Schnellere Grafik mit/ohne AA? bessere Texturfiltermethoden? leiser? in Bezug auf Energiesparen ?
Ne Frage, die eine 3D-Seite besser beantworten kann, zB http://www.guru3d.com

Was ist besser ? Kombi-5Türer oder 3Türer-Cabrio ?

mfg chmee


----------



## zioProduct (9. Januar 2006)

3Türer-Cabrio 

 
 ;-]


----------



## Alex Duschek (9. Januar 2006)

9600XT,die Nvidia würd ich ned kaufen


----------



## Alexander12 (9. Januar 2006)

Hi.



> 9600XT,die Nvidia würd ich ned kaufen


Das endet wieder im Gemetzel, aber Ich bin nVidia Freund.
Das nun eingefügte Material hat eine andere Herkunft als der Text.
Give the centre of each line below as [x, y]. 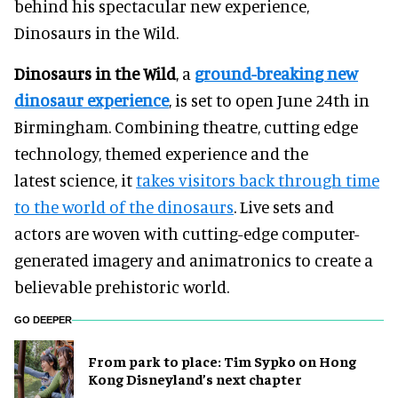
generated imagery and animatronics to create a [194, 259]
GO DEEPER [43, 319]
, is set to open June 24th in [269, 99]
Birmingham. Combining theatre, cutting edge [186, 126]
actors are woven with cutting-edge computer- [187, 233]
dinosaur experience [92, 99]
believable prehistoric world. [122, 286]
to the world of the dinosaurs [124, 206]
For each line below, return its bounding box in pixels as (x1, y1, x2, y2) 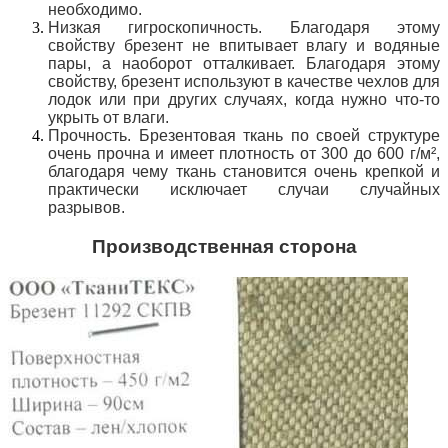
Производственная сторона (91, 235, 357, 257)
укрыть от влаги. (48, 109, 169, 127)
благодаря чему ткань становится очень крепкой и (48, 163, 440, 181)
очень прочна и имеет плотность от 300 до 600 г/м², (48, 145, 440, 163)
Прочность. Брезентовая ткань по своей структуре (48, 127, 440, 145)
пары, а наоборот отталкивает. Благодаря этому (48, 55, 440, 73)
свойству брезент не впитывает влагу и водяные (48, 37, 440, 55)
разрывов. (48, 199, 125, 217)
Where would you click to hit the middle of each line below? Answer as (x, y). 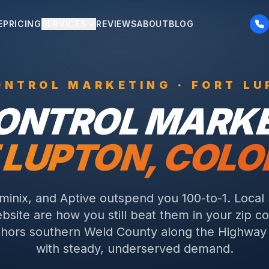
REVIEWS (117, 24)
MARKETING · (127, 85)
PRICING (22, 24)
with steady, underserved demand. (134, 249)
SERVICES (64, 24)
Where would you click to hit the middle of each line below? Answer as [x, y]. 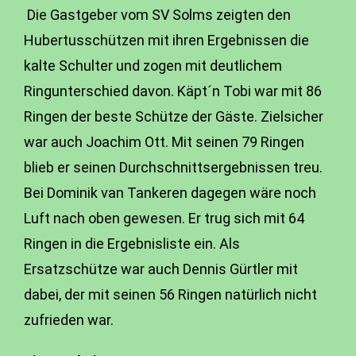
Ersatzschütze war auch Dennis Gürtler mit [161, 269]
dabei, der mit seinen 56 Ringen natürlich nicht [170, 294]
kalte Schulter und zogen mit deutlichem [153, 66]
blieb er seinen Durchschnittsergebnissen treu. [173, 167]
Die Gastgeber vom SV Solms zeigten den [157, 15]
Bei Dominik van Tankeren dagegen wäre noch [170, 193]
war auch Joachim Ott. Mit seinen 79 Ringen [164, 142]
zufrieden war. [69, 320]
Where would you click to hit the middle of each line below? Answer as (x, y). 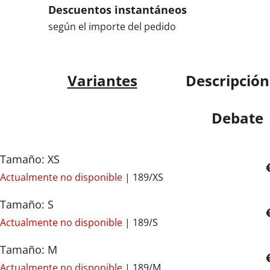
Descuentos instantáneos (118, 10)
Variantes (102, 80)
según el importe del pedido (112, 27)
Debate (237, 118)
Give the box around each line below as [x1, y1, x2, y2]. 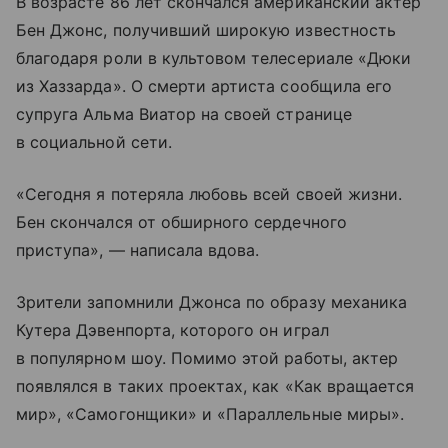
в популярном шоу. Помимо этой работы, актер [16, 348, 399, 368]
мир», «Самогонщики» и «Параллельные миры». [16, 404, 405, 424]
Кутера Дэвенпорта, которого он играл [16, 320, 329, 340]
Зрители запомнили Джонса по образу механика [16, 292, 408, 312]
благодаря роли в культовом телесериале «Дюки [16, 48, 412, 68]
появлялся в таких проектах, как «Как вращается [16, 376, 415, 396]
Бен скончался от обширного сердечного [16, 212, 347, 232]
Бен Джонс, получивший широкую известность [16, 20, 396, 40]
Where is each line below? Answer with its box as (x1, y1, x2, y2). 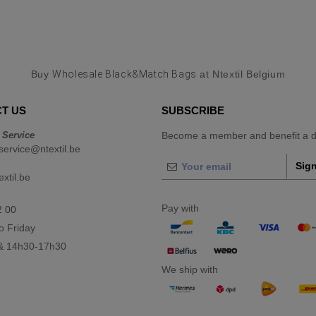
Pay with (162, 202, 199, 214)
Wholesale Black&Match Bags (52, 68, 197, 80)
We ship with (162, 264, 218, 275)
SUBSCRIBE (162, 104, 224, 116)
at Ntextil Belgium (196, 68, 286, 80)
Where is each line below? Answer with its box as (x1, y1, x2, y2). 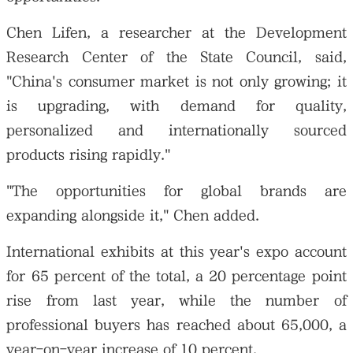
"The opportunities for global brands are (6, 182, 347, 199)
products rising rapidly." (6, 146, 171, 163)
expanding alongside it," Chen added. (6, 206, 260, 224)
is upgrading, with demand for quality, (6, 97, 347, 114)
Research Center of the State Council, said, (6, 48, 347, 65)
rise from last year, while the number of (6, 292, 347, 309)
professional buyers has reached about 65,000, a (6, 316, 347, 333)
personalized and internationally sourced (6, 121, 347, 139)
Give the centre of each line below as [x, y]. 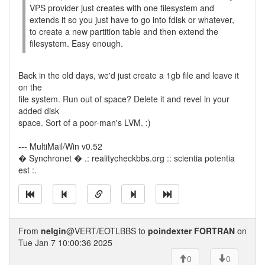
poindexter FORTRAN [191, 231]
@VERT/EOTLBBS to [107, 231]
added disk [39, 111]
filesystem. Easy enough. [76, 43]
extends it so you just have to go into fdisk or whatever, [132, 20]
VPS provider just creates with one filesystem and [122, 8]
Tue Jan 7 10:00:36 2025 [65, 243]
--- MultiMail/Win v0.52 [60, 146]
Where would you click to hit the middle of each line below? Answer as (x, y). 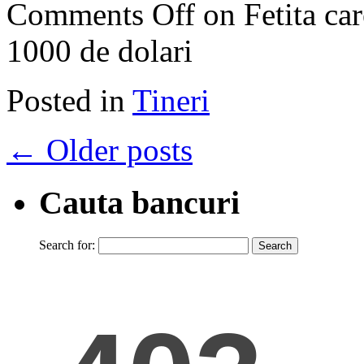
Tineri (171, 101)
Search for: (67, 245)
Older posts (115, 150)
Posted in (66, 101)
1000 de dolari (100, 51)
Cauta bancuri (139, 202)
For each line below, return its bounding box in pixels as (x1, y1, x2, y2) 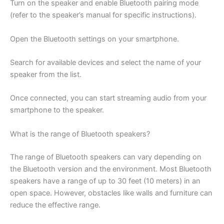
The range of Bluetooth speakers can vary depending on (10, 152, 201, 161)
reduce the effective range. (10, 200, 100, 209)
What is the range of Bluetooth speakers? (10, 129, 150, 138)
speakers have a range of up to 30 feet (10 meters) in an (10, 176, 200, 185)
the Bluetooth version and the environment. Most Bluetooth (10, 164, 211, 173)
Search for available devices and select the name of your (10, 58, 201, 67)
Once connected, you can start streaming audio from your (10, 93, 206, 103)
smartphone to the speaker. (10, 105, 104, 115)
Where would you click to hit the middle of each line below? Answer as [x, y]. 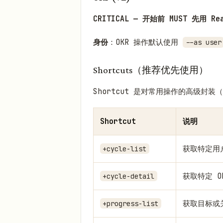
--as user [203, 43]
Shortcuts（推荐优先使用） [151, 70]
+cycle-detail [129, 176]
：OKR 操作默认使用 [145, 43]
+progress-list [131, 203]
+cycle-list [125, 149]
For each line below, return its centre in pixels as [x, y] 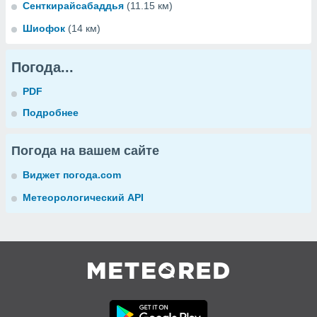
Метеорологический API [83, 197]
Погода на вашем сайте [85, 151]
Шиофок [44, 28]
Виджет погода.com [72, 175]
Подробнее [51, 113]
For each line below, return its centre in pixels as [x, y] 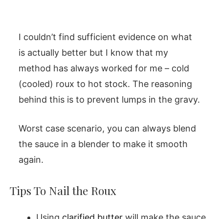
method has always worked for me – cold [104, 68]
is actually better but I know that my [93, 52]
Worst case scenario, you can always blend [107, 128]
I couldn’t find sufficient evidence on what [105, 37]
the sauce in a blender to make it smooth [103, 144]
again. [31, 159]
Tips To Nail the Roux [63, 190]
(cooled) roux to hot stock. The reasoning [105, 84]
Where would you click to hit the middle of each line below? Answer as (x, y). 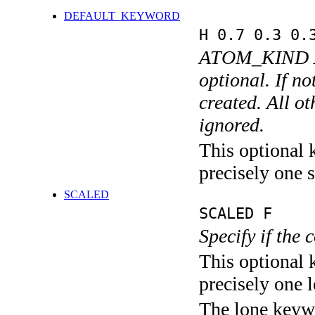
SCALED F (236, 213)
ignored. (232, 125)
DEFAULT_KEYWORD (122, 16)

Weil auch den Kühlern schönere Bildchen sind?   


MfG Alexander12


----------



## Alex Duschek (10. Januar 2006)

Ich bin auch eher NVidia,aber die 9600XT ist vom Preis-/Leistungsverhältnis besser,die 5xxx Serie von Nvidia kann man vergessen


----------



## Alexander12 (10. Januar 2006)

Hi.

Aso, ich dacht du meinst Allgemein nVidia, aber die FX-Serie ist nicht zu gebrauchen, das stimmt etc.   
Ich find die Meisten fortschritte etc. hat die 6***-Serie gemacht.   
Auch wegen dem SLI etc.


MfG Alexander12


----------